2 min Security

Microsoft discovers vulnerabilities in ‘ncurses’ programming library

Microsoft discovers vulnerabilities in ‘ncurses’ programming library

Security specialists at Microsoft recently discovered several vulnerabilities in the popular ‘ncurses’ library. Through these vulnerabilities, attackers can run malicious code in macOS, Linux and FreeBSD applications. A patch is available.

The widely used programming library ‘ncurses’ provides APIs for text-based user interfaces and terminal applications. These features allow developers to create windows, modify text, deploy user input, use colours and handle other use cases for terminal UI applications, among other things.

‘Poisoning’ of environment variables

The ‘gremlins’, which were discovered by Microsoft, are mainly memory corruption vulnerabilities, which enable data leakage, data modification, privilege escalation and running arbitrary code.

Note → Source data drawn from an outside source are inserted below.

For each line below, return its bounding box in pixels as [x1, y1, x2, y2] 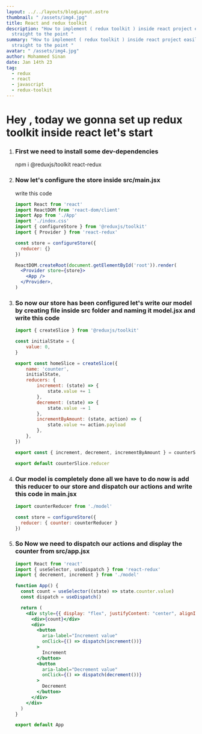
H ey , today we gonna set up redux [6, 113, 183, 127]
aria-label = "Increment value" [41, 633, 118, 639]
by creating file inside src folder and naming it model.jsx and [14, 306, 195, 315]
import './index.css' [14, 218, 69, 224]
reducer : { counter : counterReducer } [20, 520, 118, 526]
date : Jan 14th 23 [6, 59, 52, 65]
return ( [20, 605, 43, 611]
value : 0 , [26, 344, 50, 350]
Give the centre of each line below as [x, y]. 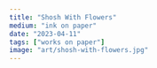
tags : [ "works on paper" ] [57, 42]
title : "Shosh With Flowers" [63, 17]
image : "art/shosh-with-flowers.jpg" [79, 50]
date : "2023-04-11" [45, 34]
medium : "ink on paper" [53, 26]
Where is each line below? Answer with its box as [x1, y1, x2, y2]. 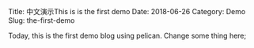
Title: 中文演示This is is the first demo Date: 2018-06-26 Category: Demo [8, 7, 246, 16]
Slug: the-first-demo [8, 16, 75, 25]
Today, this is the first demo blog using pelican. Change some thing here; [8, 31, 247, 40]
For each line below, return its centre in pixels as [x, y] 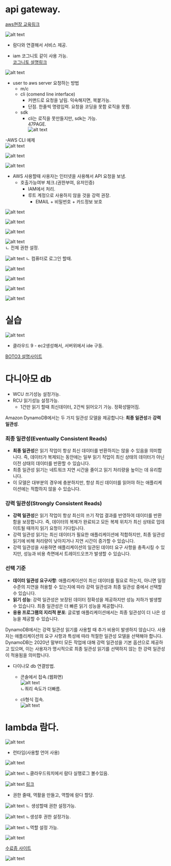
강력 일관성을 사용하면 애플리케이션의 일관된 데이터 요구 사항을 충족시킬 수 [86, 547]
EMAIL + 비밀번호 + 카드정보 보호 [69, 201]
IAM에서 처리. [41, 189]
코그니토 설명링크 [30, 62]
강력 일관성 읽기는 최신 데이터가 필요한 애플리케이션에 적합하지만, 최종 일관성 [89, 535]
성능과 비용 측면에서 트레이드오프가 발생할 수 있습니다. [77, 554]
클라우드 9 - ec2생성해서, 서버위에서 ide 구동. [58, 345]
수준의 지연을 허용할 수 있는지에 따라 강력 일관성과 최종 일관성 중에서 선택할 [87, 587]

These are mainly so-called ‘memory corruption’ problems in ncurses library version 6.4 20230408 and earlier. The vulnerabilities allow hackers to abuse the TERMINFO environment variable. The library uses this variable to look up the capabilities of a terminal, as well as the capabilities of the HOME variable. The latter variable describes the path to an end user’s home directory.

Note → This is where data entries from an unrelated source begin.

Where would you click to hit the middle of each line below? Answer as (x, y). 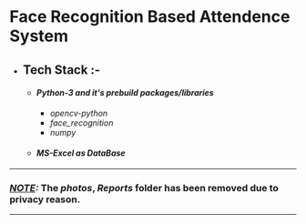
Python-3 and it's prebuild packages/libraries (125, 93)
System (39, 36)
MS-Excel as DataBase (81, 153)
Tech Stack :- (61, 70)
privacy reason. (45, 199)
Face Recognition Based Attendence (150, 17)
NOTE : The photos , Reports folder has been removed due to (144, 188)
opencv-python (79, 113)
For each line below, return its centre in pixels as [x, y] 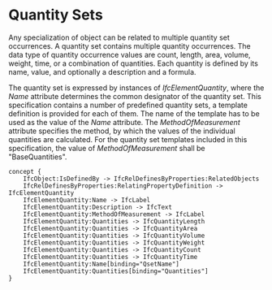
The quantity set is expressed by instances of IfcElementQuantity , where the [136, 88]
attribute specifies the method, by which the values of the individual [122, 131]
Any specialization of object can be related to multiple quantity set [119, 37]
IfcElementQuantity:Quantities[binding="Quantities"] [116, 271]
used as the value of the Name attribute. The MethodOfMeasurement [125, 122]
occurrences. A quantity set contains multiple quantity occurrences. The [130, 45]
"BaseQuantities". [38, 157]
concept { [25, 171]

Another possibility for the hackers is to “poison” environment variables; this is a well-known attack technique. Here, hackers modify the environment variable information to affect application behaviour or cause it to crash. In addition, this technique is used for privilege escalation, running arbitrary code and triggering DNS attacks.

Patch released

Microsoft has since released a patch for the discovered vulnerabilities summarized in CVE-2023-29491. Developers are advised to update their libraries as soon as possible. Microsoft and Apple are still working together on a fix for macOS users.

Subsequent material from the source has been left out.